Ángel Antonio Herrera – la Rosa y el Látigo

7 de Junio de 2017

Esta semana… los 52 Cristina de Borbón

Con la infanta Cristina hemos aprendido que el amor no es un eximente legal. Aunque por amor bien puedes verte en un jaleo como la copa de un palacio, y toparte de frente con la Ley. Es el caso. Que parece que ya se ha acabado, pero que empieza, porque ahí está Don Iñaki, a la espera de cumplir condena. Pero esto es otro caso, el “Caso Nóos”.

Hoy no hay condena a cumplir, sino años. Porque la Infanta cumple 52 el 13 de junio. Desde hace unos años es una ausente muy presente, porque el gentío está al acecho de si asoma o no en las cosas de la monarquía, con lo que amarga un poco o un mucho la foto a Don Felipe, o a quien toque.
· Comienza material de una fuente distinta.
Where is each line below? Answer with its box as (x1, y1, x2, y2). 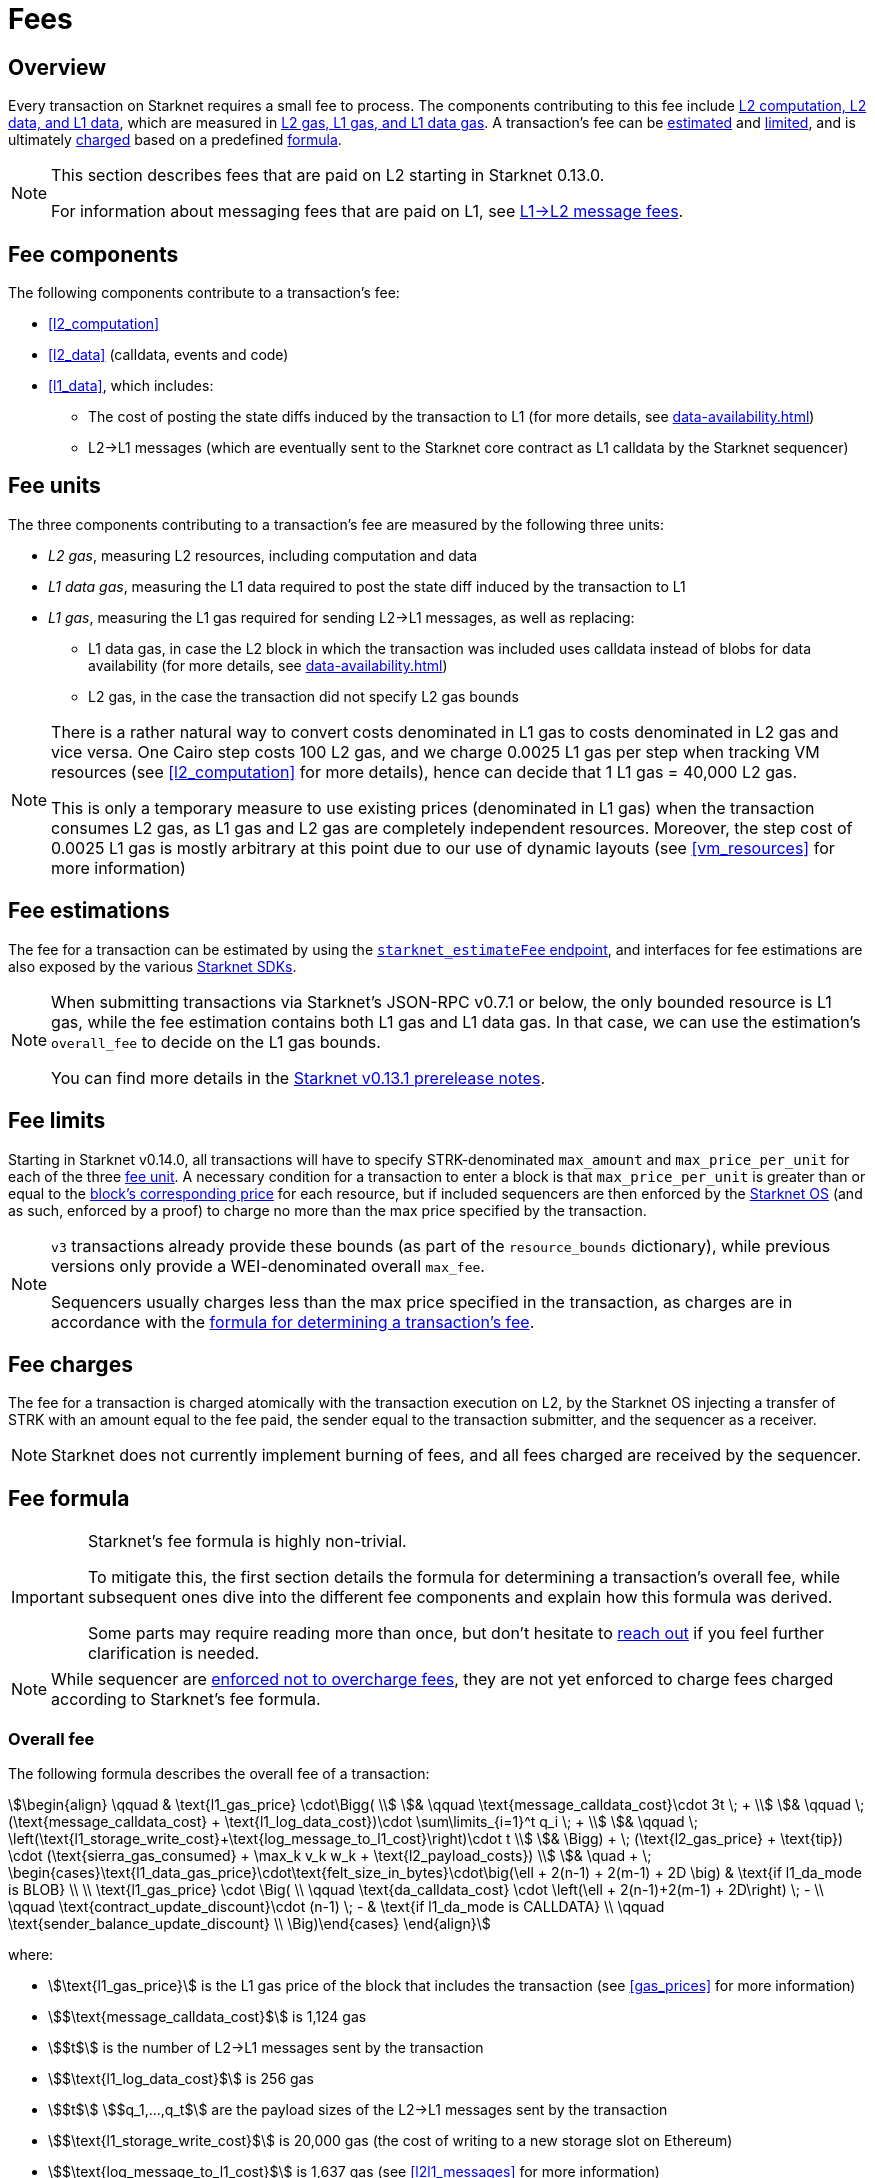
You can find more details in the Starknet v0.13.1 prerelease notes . (51, 1067, 546, 1088)
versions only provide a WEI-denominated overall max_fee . (51, 1255, 485, 1276)
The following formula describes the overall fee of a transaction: (8, 1764, 430, 1782)
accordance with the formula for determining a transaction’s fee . (51, 1311, 535, 1332)
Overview (8, 54, 107, 80)
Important (11, 1587, 84, 1608)
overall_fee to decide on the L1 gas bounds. (51, 1031, 381, 1052)
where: (8, 1945, 54, 1963)
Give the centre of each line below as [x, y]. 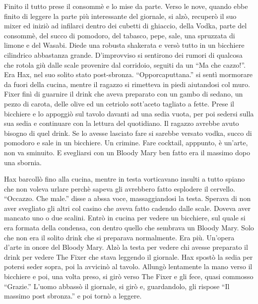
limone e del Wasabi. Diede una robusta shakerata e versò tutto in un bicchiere [124, 45]
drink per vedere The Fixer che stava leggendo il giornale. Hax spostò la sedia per [129, 256]
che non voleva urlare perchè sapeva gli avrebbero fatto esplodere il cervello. [120, 188]
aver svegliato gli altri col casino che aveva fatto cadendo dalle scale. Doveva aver [128, 208]
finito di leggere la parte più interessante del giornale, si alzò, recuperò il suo [120, 16]
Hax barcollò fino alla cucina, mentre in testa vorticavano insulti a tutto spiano [125, 179]
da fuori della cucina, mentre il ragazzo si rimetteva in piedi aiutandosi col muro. [127, 84]
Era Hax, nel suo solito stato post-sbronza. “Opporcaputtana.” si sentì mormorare [129, 74]
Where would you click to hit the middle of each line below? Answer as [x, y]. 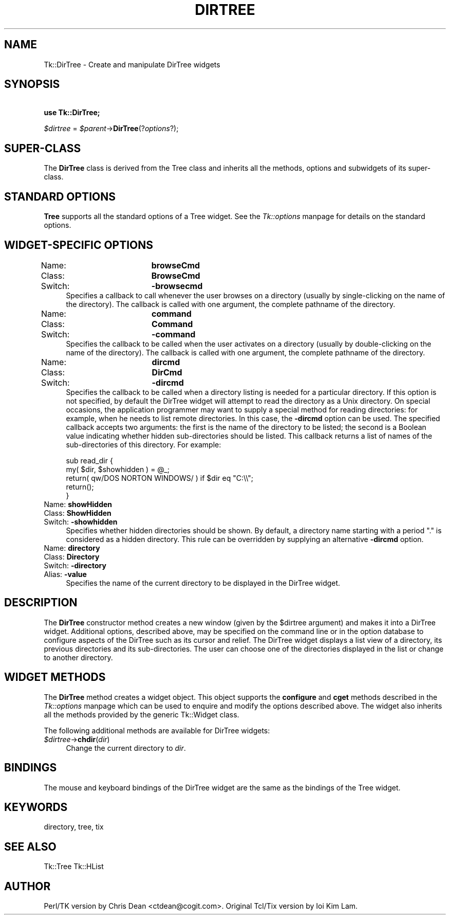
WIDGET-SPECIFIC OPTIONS [79, 245]
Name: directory [72, 548]
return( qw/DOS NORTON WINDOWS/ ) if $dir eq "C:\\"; [160, 478]
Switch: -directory [75, 565]
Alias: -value [65, 574]
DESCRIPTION [41, 603]
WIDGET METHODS [55, 677]
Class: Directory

Desde hace unos años, hemos entendido que es mujer a la antigua, porque no se enteraba de si hacía o deshacía su marido. A la antigua, sí, porque ella firmaba aquí y allí, ciega de amor.

El Rey revocó en su momento el título de duquesa de Palma a su hermana, y Doña Cristina aseguraba que la iniciativa era de ella misma, vía epístola. Pidió que la titularan ex duquesa justo cuando ya estaba en marcha todo el papeleo de la extinción de la titulación. La carta circuló por ahí, y vimos que la prosa, pretendidamente aclaratoria, encubría un cabreo. Era como un tuit pero en papel timbrado.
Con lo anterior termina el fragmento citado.